Methodologies, Workloads, and Tools for Processing-in-Memory: Enabling the Adoption of Data-Centric Architectures

TL;DR

This paper reviews methodologies, workloads, and tools essential for advancing processing-in-memory architectures, addressing current challenges to facilitate their broader adoption in data-centric computing systems.

Contribution

It identifies key gaps in tools and system support for PIM and proposes solutions to enable easier integration of PIM architectures into existing systems.

Findings

Highlighting the need for workload characterization tools.

Emphasizing the importance of compiler and OS support for PIM.

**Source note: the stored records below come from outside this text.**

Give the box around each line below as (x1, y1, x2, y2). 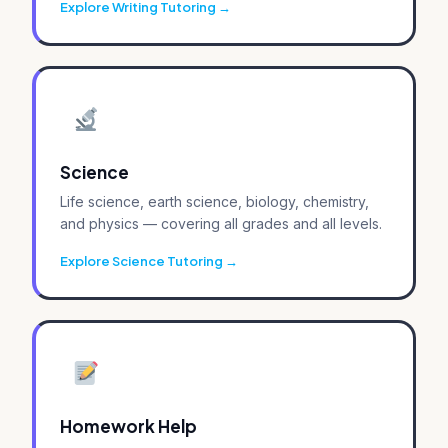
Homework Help (60, 414, 197, 437)
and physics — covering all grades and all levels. (60, 214, 382, 232)
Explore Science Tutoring (60, 252, 223, 269)
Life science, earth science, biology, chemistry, (60, 192, 369, 210)

Proposing frameworks to facilitate PIM implementation.

Abstract

The increasing prevalence and growing size of data in modern applications have led to high costs for computation in traditional processor-centric computing systems. Moving large volumes of data between memory devices (e.g., DRAM) and computing elements (e.g., CPUs, GPUs) across bandwidth-limited memory channels can consume more than 60% of the total energy in modern systems. To mitigate these costs, the processing-in-memory (PIM) paradigm moves computation closer to where the data resides, reducing (and in some cases eliminating) the need to move data between memory and the processor. There are two main approaches to PIM: (1) processing-near-memory (PnM), where PIM logic is added to the same die as memory or to the logic layer of 3D-stacked memory; and (2) processing-using-memory (PuM), which uses the operational principles of memory cells to perform computation. Many works from academia and industry have shown the benefits of PnM and PuM for a wide range of workloads from different domains. However, fully adopting PIM in commercial systems is still very challenging due to the lack of tools and system support for PIM architectures across the computer architecture stack, which includes: (i) workload characterization methodologies and benchmark suites targeting PIM architectures; (ii) frameworks that can facilitate the implementation of complex operations and algorithms using the underlying PIM primitives; (iii) compiler support and compiler optimizations targeting PIM architectures; (iv) operating system support for PIM-aware virtual memory, memory management, data allocation, and data mapping; and (v) efficient data coherence and consistency mechanisms. Our goal in this work is to provide tools and system support for PnM and PuM architectures, aiming to ease the adoption of PIM in current and future systems.